[[ RECORD EXTRACTS open ]]
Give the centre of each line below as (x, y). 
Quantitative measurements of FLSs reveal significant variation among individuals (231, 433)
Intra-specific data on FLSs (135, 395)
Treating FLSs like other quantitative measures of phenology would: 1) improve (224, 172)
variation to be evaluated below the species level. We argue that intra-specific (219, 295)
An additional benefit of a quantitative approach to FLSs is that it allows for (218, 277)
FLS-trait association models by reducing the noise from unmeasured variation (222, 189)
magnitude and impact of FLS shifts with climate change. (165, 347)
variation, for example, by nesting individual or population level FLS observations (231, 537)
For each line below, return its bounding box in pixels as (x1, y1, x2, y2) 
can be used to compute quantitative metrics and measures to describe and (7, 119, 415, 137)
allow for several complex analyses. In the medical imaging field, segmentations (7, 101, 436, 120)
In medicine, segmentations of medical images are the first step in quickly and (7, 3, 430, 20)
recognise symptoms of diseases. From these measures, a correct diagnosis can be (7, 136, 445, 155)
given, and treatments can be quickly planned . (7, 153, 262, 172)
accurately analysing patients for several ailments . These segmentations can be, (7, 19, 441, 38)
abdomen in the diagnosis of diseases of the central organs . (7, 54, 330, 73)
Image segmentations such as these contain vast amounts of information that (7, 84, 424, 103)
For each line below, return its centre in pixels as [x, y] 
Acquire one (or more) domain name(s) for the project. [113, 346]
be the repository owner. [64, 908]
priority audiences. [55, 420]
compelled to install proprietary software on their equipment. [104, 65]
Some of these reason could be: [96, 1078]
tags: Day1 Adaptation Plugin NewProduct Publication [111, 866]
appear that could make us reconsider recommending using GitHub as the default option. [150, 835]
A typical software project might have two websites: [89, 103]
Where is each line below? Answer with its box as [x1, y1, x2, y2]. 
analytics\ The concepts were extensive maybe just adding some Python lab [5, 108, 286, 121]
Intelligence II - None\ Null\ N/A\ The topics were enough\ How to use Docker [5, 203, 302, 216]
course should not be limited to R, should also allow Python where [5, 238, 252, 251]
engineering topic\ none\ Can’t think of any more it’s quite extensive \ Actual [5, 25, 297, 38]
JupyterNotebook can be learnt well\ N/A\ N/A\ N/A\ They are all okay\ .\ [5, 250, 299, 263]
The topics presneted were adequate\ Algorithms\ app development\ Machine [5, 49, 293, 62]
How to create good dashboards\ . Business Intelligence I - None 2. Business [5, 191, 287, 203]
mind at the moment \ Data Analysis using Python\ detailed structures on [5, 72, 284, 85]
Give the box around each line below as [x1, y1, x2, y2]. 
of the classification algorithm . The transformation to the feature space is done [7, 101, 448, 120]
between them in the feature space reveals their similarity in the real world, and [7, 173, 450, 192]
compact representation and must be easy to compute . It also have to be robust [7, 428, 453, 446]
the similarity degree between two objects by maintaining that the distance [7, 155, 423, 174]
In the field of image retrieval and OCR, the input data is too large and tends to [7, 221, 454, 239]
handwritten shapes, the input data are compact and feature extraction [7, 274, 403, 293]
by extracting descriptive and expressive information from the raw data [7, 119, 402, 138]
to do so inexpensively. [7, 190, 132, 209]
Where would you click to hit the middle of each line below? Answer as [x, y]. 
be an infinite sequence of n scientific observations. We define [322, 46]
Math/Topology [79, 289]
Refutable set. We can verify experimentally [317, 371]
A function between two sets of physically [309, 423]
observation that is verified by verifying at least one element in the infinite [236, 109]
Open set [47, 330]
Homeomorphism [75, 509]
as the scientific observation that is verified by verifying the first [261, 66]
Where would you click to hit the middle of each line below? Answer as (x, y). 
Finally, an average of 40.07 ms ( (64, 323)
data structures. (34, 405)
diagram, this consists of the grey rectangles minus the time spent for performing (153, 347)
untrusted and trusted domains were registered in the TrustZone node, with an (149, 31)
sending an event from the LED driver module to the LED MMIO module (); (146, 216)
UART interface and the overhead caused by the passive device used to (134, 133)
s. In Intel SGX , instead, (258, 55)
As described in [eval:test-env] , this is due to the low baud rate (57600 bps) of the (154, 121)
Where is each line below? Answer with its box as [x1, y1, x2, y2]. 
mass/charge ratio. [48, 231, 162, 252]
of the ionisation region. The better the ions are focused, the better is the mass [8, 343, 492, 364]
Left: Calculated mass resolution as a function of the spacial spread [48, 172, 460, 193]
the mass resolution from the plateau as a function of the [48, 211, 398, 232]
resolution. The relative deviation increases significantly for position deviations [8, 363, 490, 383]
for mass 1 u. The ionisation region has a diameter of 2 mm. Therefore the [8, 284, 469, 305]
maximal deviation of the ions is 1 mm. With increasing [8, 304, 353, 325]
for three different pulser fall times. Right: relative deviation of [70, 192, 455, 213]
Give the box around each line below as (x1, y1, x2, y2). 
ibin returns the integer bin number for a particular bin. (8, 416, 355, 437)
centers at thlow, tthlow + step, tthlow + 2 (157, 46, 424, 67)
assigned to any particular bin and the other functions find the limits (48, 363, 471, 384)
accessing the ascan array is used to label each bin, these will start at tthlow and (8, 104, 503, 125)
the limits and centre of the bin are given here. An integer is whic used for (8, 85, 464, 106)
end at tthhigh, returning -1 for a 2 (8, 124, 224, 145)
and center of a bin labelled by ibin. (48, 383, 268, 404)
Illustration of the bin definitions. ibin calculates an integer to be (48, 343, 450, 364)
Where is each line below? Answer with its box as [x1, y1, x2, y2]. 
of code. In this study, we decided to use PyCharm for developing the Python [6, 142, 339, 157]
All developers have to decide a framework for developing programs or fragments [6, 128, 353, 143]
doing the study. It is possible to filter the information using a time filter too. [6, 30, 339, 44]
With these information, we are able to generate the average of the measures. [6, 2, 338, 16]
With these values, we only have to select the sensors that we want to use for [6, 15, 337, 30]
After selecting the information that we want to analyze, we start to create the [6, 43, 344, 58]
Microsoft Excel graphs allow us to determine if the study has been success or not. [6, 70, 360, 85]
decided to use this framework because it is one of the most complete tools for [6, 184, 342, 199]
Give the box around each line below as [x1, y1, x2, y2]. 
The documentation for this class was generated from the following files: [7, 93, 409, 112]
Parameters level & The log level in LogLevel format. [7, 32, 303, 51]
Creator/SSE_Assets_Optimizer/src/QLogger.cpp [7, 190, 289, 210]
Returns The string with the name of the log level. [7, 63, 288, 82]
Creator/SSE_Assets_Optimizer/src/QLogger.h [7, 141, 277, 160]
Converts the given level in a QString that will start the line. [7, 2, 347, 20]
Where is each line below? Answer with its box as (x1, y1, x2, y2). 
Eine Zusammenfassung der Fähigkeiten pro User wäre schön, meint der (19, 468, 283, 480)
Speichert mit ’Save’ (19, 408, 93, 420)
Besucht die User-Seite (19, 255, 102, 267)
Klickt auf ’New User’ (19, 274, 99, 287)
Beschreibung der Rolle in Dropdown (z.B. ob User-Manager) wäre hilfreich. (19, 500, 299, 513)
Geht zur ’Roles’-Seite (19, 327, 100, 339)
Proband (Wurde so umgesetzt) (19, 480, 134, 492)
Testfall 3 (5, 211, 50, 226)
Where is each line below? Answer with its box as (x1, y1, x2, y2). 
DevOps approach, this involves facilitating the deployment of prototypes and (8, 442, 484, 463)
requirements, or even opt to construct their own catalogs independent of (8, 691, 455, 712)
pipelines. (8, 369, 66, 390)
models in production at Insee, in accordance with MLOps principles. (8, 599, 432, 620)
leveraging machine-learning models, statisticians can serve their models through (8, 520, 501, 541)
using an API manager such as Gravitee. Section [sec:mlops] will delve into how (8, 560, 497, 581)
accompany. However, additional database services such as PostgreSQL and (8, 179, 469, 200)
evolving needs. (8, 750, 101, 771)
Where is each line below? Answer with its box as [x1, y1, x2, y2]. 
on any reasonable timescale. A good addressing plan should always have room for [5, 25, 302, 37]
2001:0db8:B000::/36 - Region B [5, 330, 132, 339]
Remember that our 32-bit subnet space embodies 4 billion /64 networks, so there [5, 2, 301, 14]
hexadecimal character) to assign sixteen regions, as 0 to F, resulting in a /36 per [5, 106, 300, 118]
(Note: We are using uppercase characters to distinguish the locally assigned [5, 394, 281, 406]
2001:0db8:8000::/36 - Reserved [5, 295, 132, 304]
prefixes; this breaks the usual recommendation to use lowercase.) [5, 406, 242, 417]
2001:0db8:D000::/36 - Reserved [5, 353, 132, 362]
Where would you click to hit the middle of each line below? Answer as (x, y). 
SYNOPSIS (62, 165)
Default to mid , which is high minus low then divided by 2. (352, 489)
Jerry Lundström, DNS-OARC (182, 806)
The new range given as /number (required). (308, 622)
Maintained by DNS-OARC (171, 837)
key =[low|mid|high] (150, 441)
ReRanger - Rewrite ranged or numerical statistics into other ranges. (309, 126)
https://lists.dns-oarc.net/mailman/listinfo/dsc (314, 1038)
[[ RECORD EXTRACTS closed ]]
TASK ITEM – Retype word for word everything in the listing above from the line that holds "priority audiences. [55, 420]" down to the line that holds "Intelligence II - None\". Keep both end lines and leave out the rest.

RESPONSE TO THIS TASK –
priority audiences. [55, 420]
compelled to install proprietary software on their equipment. [104, 65]
Some of these reason could be: [96, 1078]
tags: Day1 Adaptation Plugin NewProduct Publication [111, 866]
appear that could make us reconsider recommending using GitHub as the default option. [150, 835]
A typical software project might have two websites: [89, 103]
Where is each line below? Answer with its box as [x1, y1, x2, y2]. 
analytics\ The concepts were extensive maybe just adding some Python lab [5, 108, 286, 121]
Intelligence II - None\ Null\ N/A\ The topics were enough\ How to use Docker [5, 203, 302, 216]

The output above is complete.